Returning to the 40.61.7.024.0000 relay, equipped with AgNi contacts, if we replace the contacts with reinforced AgSnO₂ material, the product code changes to 40.61.7.024.4000, and the relay’s switching parameters are notably improved. For example, Finder’s Series 40 documentation states:

“With AgSnO₂ material, the peak current is 120 A -5 ms (for 40.61) and 60 A -5 ms (for 40.52) on the normally open contact.”

This demonstrates that reinforced contact material significantly improves switching capacity and impulse current resistance, which is essential for handling capacitive or inductive loads. This principle also applies to other electromagnetic relay series, especially power relays, where impulse current resistance can reach up to 300 A.

Relay Durability in Electromechanical and Solid-State Designs

Electromechanical components have inherent limitations in durability due to natural wear and tear on moving parts. When operating at nominal parameters, two main factors restrict their lifespan: electrical durability and mechanical durability.

Electrical durability: The number of cycles a relay can perform at its rated load or other specified load types.

Example: The Finder 40.61.8.230.0000 relay, or its socketed version 48.61.8.230.0060 with varistor protection, has a nominal coil voltage of 230 VAC and a rated load of 16A at 250V AC1.

he product sheet states that its electrical durability is 100,000 cycles. According to Finder’s catalog, this means the normally closed contact can handle 16A at 250V AC1 (resistive load) for that many cycles, regardless of ambient temperature within catalog parameters.

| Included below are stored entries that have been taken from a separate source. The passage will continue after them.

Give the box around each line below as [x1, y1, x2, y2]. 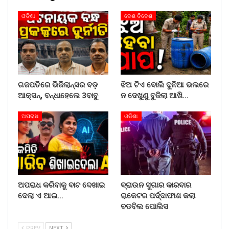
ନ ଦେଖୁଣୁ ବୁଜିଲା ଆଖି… [121, 91, 189, 101]
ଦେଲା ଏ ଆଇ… [18, 191, 63, 201]
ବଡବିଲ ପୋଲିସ [121, 202, 168, 212]
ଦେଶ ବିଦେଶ [124, 13, 152, 20]
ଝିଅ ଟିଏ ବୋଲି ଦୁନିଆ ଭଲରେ [121, 80, 209, 90]
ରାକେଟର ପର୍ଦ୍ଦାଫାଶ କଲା [121, 191, 195, 201]
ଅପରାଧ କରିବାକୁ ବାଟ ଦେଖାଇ [18, 180, 105, 190]
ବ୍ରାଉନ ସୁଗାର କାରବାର [121, 180, 191, 190]
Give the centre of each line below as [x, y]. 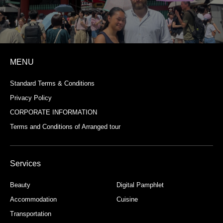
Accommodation [33, 199]
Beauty [20, 185]
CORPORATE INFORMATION [54, 112]
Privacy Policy [31, 98]
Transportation [31, 214]
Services [25, 164]
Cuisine [127, 199]
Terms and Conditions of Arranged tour [65, 127]
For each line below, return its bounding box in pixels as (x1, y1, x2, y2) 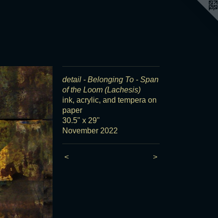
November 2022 (62, 127, 118, 135)
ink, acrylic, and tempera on (62, 96, 157, 104)
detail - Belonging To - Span (62, 75, 159, 84)
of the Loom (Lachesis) (62, 86, 141, 94)
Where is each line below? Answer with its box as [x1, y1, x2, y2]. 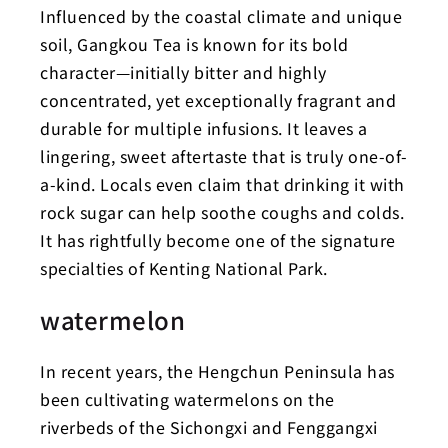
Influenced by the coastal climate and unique [40, 4, 402, 28]
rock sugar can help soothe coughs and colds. [40, 200, 404, 224]
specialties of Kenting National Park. [40, 256, 328, 280]
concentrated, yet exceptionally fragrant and [40, 88, 396, 112]
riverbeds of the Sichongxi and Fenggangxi [40, 415, 378, 439]
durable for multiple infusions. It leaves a [40, 116, 368, 140]
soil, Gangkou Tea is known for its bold [40, 32, 349, 56]
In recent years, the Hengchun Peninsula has [40, 359, 395, 383]
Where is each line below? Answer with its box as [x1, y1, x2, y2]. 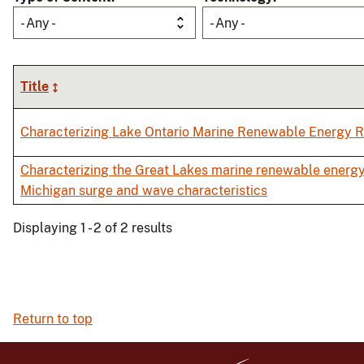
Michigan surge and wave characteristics [20, 183, 267, 199]
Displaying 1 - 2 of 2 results [13, 220, 172, 236]
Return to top [13, 311, 93, 327]
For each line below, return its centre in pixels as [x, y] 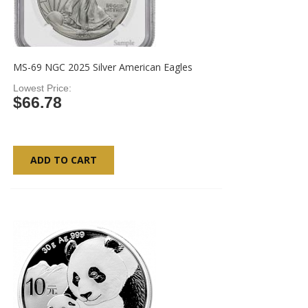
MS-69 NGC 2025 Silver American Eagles [103, 67]
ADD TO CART [64, 160]
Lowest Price [41, 88]
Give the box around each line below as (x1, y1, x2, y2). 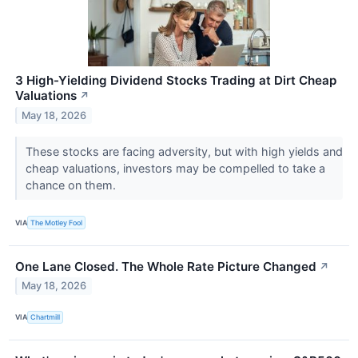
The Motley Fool (30, 218, 83, 227)
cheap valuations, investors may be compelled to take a (25, 161, 325, 176)
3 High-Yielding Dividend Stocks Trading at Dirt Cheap (15, 73, 336, 89)
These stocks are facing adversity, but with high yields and (25, 145, 343, 159)
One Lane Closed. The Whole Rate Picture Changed (15, 258, 316, 274)
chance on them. (25, 178, 119, 193)
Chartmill (30, 312, 61, 322)
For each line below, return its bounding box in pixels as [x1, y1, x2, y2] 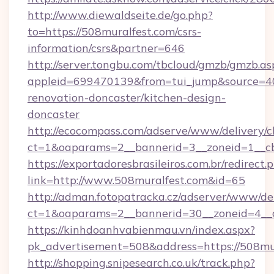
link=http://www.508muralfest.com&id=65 [28, 173, 245, 187]
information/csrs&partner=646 [28, 41, 185, 55]
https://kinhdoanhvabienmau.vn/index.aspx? [28, 223, 255, 237]
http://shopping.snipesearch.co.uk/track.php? [28, 256, 255, 270]
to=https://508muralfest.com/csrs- [28, 24, 201, 39]
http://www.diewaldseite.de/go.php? [28, 8, 213, 22]
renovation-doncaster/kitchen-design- [28, 91, 226, 105]
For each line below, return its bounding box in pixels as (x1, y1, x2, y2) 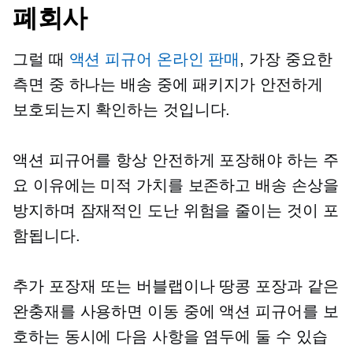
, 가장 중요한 (240, 50, 333, 68)
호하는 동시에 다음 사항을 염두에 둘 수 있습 (13, 328, 328, 345)
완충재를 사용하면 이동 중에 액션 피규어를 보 (13, 303, 339, 320)
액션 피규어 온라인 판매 (69, 50, 240, 68)
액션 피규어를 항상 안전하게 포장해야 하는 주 (13, 151, 339, 169)
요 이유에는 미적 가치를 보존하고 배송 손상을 (13, 176, 339, 194)
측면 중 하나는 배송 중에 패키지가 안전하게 (13, 76, 323, 93)
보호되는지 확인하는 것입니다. (13, 101, 231, 118)
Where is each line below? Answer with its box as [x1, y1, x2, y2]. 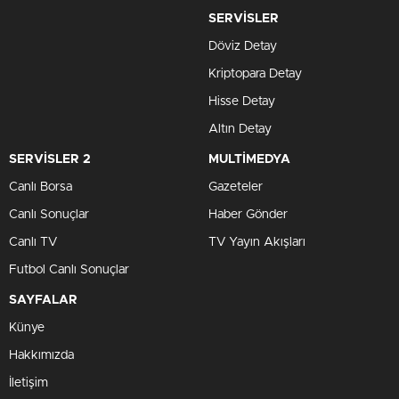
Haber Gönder [208, 208, 288, 221]
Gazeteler [208, 181, 263, 193]
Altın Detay [208, 123, 272, 135]
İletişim [9, 377, 48, 389]
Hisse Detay [208, 95, 275, 108]
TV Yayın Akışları [208, 236, 305, 248]
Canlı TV [9, 236, 57, 248]
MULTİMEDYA [208, 153, 290, 166]
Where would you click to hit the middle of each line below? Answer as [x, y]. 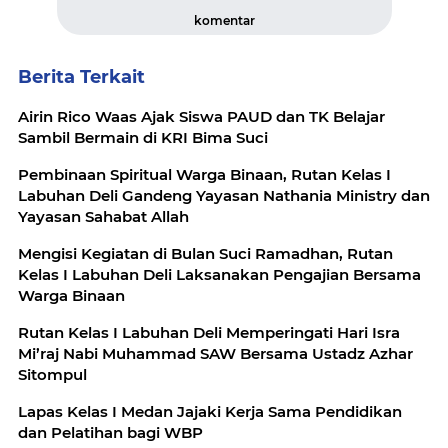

Mechanical durability: The declared number of cycles a relay can perform without contact load, generally ranging from 1,000,000 to 10,000,000 cycles, depending on the product type and manufacturer.

Correlation Between Electrical and Mechanical Durability of Relays

In control applications, oversizing is common practice. But how can we determine if the oversizing is excessive or if the relay will fail before the warranty or maintenance cycle?

There are two approaches: conduct switching tests on a suitable group of components (if the load is not cataloged) or use correlation charts and correction parameters.

For example, the Finder Series 40 relay can achieve 100,000 cycles at 16A, but if the current through the contacts is reduced to 8A at 250V AC1, its switching durability increases to 250,000 cycles.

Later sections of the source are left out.